Records from a data source
______________________________

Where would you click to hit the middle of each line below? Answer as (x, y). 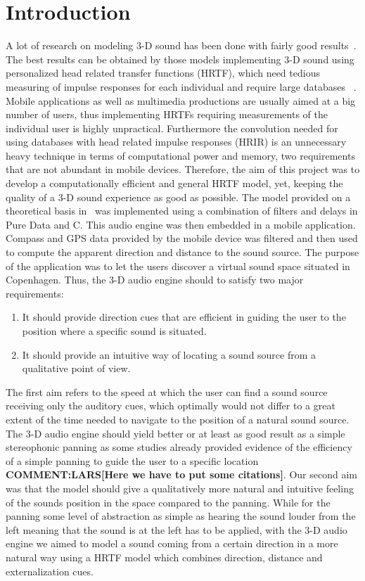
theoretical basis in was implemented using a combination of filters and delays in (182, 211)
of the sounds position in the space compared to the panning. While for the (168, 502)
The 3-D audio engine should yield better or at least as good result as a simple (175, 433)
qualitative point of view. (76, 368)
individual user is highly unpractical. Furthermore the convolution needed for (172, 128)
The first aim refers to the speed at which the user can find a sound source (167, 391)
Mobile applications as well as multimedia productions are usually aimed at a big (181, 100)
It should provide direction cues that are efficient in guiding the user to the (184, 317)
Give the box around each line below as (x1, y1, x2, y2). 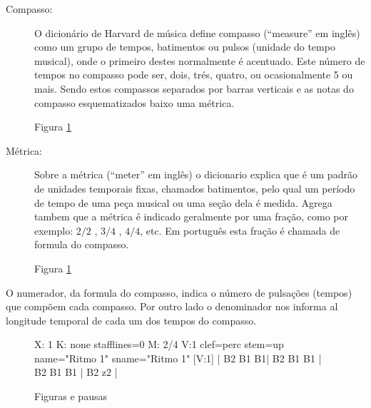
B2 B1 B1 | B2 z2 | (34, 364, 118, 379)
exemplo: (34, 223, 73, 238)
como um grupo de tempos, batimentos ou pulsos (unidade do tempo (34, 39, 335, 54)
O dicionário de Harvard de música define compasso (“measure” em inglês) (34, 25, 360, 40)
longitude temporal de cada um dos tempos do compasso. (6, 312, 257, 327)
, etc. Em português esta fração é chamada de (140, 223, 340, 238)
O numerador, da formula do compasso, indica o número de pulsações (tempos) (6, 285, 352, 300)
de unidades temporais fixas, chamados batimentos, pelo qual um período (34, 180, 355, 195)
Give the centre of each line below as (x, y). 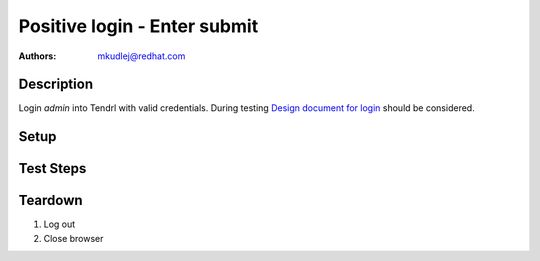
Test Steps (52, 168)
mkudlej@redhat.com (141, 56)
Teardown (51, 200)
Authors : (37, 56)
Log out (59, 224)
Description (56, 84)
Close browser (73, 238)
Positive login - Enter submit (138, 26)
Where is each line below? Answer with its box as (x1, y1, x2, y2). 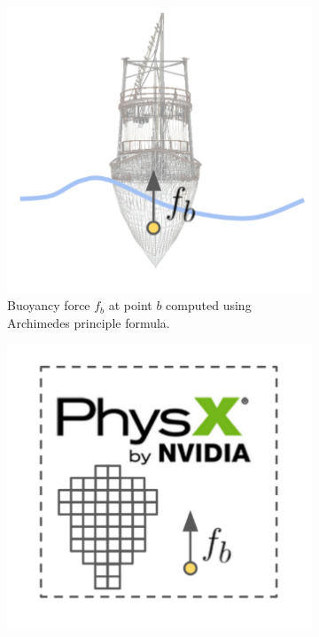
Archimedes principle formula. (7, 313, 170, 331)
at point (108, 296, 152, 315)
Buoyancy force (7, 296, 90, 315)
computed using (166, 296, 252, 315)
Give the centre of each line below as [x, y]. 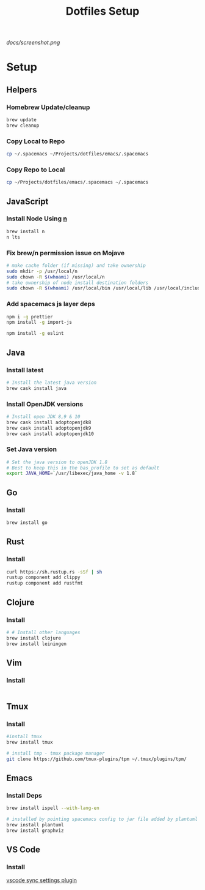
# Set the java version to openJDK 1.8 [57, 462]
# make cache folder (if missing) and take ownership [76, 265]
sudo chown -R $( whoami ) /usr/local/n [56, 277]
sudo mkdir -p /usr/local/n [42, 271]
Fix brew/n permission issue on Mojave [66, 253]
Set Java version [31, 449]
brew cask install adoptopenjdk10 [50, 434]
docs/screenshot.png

______________________________

• [WHAT IS BEING ASKED]:
Repeat the records above exactly, from the first line through the line that contains "at point (108, 296, 152, 315)", and leave out the pictures.

• [TASK OUTPUT]:
Where would you click to hit the middle of each line below? Answer as (x, y). 
theoretical basis in was implemented using a combination of filters and delays in (182, 211)
of the sounds position in the space compared to the panning. While for the (168, 502)
The 3-D audio engine should yield better or at least as good result as a simple (175, 433)
qualitative point of view. (76, 368)
individual user is highly unpractical. Furthermore the convolution needed for (172, 128)
The first aim refers to the speed at which the user can find a sound source (167, 391)
Mobile applications as well as multimedia productions are usually aimed at a big (181, 100)
It should provide direction cues that are efficient in guiding the user to the (184, 317)
Give the box around each line below as (x1, y1, x2, y2). 
B2 B1 B1 | B2 z2 | (34, 364, 118, 379)
exemplo: (34, 223, 73, 238)
como um grupo de tempos, batimentos ou pulsos (unidade do tempo (34, 39, 335, 54)
O dicionário de Harvard de música define compasso (“measure” em inglês) (34, 25, 360, 40)
longitude temporal de cada um dos tempos do compasso. (6, 312, 257, 327)
, etc. Em português esta fração é chamada de (140, 223, 340, 238)
O numerador, da formula do compasso, indica o número de pulsações (tempos) (6, 285, 352, 300)
de unidades temporais fixas, chamados batimentos, pelo qual um período (34, 180, 355, 195)
Give the centre of each line below as (x, y). 
Test Steps (52, 168)
mkudlej@redhat.com (141, 56)
Teardown (51, 200)
Authors : (37, 56)
Log out (59, 224)
Description (56, 84)
Close browser (73, 238)
Positive login - Enter submit (138, 26)
Where is each line below? Answer with its box as (x1, y1, x2, y2). 
Archimedes principle formula. (7, 313, 170, 331)
at point (108, 296, 152, 315)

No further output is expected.